No-Paper Day or Week

  • Suggest or sponsor a no-paper week at the school or start out by having a no-paper day. Let teachers know far in advance to help them plan for their instructional strategies. Assignments could be taught using projectors and whiteboards. Students could complete work digitally, even turning assignments in through email. Offer awards for most creative lesson that didn't use paper. Host a door-decorating contest using recycled materials. Plan these activities around Earth Day.

Facility Upgrades

  • Suggest facility improvements to the administration that may make being green simple. Although you may not have the power to buy and upgrade different systems in the school, you do have the ability to make upgrade suggestions to the administration. Suggest upgrades to automated hand dryers, automatic or timed faucets, lights and computer power-management systems.

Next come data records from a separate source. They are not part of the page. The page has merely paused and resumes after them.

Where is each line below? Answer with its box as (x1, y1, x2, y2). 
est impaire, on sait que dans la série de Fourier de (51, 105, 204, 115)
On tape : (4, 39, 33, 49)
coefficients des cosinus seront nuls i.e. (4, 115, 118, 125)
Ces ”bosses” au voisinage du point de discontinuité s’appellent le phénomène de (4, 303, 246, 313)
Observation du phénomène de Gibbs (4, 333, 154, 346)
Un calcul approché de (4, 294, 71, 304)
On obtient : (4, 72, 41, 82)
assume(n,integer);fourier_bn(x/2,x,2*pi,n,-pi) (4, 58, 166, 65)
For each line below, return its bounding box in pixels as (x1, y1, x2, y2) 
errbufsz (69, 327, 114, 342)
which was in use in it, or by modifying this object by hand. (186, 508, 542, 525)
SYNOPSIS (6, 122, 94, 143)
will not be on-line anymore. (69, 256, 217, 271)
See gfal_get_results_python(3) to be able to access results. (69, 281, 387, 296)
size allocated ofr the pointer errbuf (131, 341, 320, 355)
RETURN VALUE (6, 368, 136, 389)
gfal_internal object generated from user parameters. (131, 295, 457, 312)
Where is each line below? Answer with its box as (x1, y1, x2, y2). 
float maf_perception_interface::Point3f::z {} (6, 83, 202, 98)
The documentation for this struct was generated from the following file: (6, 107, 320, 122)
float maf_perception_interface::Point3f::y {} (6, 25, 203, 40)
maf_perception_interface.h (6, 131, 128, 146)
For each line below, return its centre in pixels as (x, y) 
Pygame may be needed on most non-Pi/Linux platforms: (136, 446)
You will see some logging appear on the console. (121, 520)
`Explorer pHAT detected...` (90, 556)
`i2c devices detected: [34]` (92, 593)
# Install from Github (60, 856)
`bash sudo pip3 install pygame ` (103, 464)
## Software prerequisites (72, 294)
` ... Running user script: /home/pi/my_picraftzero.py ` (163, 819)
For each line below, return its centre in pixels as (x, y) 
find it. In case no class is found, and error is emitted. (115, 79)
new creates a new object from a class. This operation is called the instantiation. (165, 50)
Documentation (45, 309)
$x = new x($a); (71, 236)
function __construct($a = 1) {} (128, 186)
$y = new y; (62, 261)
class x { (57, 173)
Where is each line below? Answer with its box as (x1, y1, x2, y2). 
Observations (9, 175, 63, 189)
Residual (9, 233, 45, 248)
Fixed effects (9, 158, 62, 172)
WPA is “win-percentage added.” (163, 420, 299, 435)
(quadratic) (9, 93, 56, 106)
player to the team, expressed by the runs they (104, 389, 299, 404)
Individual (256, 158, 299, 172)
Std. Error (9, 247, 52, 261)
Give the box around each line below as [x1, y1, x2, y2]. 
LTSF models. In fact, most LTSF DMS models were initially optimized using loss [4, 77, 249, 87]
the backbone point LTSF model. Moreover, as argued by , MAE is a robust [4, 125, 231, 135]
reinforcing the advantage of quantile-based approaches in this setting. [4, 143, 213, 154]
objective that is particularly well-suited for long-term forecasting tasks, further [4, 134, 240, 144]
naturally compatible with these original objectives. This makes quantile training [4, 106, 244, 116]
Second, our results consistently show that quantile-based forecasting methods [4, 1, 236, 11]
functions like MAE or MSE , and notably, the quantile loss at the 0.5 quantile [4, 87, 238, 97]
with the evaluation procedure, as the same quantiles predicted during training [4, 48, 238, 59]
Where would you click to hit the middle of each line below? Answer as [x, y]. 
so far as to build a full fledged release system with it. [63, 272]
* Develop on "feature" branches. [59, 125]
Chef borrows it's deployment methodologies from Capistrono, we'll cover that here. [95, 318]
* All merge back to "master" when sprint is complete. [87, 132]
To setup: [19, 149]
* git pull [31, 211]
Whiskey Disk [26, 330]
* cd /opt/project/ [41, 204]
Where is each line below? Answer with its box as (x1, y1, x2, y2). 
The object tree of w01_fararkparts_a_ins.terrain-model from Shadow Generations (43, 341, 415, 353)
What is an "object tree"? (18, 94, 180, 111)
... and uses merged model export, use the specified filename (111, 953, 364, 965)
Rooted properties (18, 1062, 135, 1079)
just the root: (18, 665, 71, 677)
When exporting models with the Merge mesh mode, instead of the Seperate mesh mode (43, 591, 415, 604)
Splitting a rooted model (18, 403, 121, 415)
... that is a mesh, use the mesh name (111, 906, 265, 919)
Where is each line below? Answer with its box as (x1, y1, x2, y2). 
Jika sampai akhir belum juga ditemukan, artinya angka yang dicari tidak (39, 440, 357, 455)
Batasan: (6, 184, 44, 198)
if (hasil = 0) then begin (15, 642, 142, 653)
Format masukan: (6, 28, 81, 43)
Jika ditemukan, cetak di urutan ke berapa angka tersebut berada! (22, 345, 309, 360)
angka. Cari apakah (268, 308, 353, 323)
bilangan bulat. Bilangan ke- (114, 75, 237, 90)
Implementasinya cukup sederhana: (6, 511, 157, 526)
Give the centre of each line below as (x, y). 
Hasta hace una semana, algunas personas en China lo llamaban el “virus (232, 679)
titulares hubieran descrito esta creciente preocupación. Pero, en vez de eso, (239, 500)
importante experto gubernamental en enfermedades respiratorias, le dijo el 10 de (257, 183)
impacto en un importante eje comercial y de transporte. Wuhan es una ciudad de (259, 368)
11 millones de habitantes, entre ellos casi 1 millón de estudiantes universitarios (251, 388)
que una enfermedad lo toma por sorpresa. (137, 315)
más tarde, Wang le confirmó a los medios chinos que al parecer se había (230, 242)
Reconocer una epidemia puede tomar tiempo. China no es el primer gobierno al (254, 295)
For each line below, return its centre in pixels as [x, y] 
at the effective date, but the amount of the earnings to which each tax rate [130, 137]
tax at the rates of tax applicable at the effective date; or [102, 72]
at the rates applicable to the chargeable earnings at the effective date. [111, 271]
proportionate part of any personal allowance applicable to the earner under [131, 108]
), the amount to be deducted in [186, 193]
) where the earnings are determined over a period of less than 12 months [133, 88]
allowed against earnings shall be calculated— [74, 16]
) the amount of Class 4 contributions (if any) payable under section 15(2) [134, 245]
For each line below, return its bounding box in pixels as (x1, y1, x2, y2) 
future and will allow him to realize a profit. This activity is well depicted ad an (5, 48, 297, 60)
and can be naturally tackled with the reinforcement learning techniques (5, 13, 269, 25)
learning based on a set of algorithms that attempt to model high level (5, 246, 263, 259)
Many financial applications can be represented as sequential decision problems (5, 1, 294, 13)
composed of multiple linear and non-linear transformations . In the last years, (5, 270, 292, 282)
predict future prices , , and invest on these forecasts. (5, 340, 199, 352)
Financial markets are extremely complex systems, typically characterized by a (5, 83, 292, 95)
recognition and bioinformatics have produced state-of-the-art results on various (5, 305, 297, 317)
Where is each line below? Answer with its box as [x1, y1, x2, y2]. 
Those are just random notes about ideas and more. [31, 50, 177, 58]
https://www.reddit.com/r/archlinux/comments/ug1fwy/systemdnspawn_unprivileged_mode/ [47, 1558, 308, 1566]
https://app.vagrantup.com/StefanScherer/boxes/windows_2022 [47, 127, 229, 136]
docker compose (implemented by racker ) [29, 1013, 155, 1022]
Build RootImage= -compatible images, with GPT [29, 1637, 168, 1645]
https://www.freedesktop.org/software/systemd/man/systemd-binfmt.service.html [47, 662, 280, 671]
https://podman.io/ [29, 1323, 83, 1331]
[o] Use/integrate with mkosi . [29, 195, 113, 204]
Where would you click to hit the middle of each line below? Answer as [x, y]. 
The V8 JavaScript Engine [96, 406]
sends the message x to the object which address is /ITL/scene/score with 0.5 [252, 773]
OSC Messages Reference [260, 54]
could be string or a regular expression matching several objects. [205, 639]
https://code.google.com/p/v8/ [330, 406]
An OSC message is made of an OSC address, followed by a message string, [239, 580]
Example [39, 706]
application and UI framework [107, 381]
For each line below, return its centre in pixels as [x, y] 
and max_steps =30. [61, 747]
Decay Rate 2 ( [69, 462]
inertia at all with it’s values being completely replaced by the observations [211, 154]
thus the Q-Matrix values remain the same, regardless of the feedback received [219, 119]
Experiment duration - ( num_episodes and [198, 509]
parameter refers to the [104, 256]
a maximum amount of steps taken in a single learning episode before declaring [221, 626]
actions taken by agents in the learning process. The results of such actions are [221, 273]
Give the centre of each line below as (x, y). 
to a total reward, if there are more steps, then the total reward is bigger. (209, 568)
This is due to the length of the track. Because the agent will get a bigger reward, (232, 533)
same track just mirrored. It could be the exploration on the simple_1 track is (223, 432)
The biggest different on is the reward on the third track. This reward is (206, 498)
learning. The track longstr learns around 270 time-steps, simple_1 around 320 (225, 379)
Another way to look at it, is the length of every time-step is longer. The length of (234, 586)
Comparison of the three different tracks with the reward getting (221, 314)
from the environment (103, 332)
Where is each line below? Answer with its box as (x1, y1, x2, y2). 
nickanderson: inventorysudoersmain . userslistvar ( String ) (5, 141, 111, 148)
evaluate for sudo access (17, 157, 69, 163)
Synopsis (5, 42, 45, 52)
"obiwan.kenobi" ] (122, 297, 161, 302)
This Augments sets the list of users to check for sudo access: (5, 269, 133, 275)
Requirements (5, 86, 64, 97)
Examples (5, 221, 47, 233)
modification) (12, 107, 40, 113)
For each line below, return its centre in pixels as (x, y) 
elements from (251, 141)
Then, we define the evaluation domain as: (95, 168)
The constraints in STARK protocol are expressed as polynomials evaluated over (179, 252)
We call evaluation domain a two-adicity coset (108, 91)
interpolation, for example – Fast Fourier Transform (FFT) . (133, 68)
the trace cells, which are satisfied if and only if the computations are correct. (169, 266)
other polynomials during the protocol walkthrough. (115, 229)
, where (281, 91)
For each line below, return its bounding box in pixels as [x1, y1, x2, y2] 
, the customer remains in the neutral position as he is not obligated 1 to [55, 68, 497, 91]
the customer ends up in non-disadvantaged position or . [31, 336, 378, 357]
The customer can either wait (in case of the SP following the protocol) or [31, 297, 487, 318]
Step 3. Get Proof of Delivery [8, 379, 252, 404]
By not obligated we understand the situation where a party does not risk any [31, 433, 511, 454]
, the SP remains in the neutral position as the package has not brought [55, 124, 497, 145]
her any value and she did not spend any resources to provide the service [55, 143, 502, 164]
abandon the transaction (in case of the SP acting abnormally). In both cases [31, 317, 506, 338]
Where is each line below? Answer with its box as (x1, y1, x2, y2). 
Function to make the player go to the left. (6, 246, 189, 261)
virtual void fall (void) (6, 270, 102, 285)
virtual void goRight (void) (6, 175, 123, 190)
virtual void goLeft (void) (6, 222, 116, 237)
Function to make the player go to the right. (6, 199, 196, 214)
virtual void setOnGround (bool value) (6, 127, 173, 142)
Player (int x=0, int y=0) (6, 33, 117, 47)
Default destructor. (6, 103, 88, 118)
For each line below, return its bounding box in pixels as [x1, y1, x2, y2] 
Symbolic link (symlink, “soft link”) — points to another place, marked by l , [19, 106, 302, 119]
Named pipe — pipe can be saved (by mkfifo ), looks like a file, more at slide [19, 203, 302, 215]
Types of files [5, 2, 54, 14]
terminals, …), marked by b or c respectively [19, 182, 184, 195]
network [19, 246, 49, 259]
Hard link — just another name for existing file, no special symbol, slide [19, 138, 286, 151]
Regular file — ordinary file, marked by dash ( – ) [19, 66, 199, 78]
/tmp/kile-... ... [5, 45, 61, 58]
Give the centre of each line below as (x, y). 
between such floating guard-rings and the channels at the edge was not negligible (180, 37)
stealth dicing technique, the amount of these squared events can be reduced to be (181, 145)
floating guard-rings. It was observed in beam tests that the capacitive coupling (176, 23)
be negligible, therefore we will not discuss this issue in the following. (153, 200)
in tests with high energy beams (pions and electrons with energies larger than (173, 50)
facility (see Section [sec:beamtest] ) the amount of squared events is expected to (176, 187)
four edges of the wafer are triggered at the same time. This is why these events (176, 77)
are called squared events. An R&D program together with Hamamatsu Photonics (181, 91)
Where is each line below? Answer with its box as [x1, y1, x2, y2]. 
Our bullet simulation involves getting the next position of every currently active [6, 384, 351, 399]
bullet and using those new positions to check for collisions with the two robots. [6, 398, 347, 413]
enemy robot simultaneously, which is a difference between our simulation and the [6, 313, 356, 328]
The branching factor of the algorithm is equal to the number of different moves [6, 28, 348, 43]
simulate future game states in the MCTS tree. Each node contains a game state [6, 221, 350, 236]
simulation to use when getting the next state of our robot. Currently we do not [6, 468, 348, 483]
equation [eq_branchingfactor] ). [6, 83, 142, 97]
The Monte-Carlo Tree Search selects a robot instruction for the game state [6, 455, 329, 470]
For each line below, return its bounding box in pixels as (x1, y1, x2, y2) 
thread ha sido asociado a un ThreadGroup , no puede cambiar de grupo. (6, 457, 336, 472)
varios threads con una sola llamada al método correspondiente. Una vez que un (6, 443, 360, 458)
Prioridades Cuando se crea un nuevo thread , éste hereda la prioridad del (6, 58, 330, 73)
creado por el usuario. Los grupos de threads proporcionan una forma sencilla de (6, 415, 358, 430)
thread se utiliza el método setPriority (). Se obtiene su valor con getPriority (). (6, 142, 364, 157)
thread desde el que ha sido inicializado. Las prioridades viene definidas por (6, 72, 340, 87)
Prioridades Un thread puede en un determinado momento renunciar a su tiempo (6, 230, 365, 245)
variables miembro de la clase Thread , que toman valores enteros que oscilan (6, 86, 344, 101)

The North Thurston Public Schools in Washington State, for example, installed free computer power-management software in the district providing a savings of $45,000 a year on the district's 4,000 computers saving energy and money at the same time.

Start a Garden

  • To teach students about the importance of the environment and caring for it, start a school garden like the one at Rolling Hills Elementary School in San Diego. The school received a grant to help purchase garden materials. Students and volunteers take turns tending to the garden and learning about the process of growing food. Try giving each class or grade level its own plot or space to plant. Many lessons on science and math can be taught using a garden environment.

Host an Electronics Drive

  • Coordinate with local community leaders to host an electronics drive at the school. Allow community members to drop off old computers, cell phones and other electronics that should not be thrown away but need to be specially recycled. This exposes the community to the school's commitment to be a leader in education and action for the environment.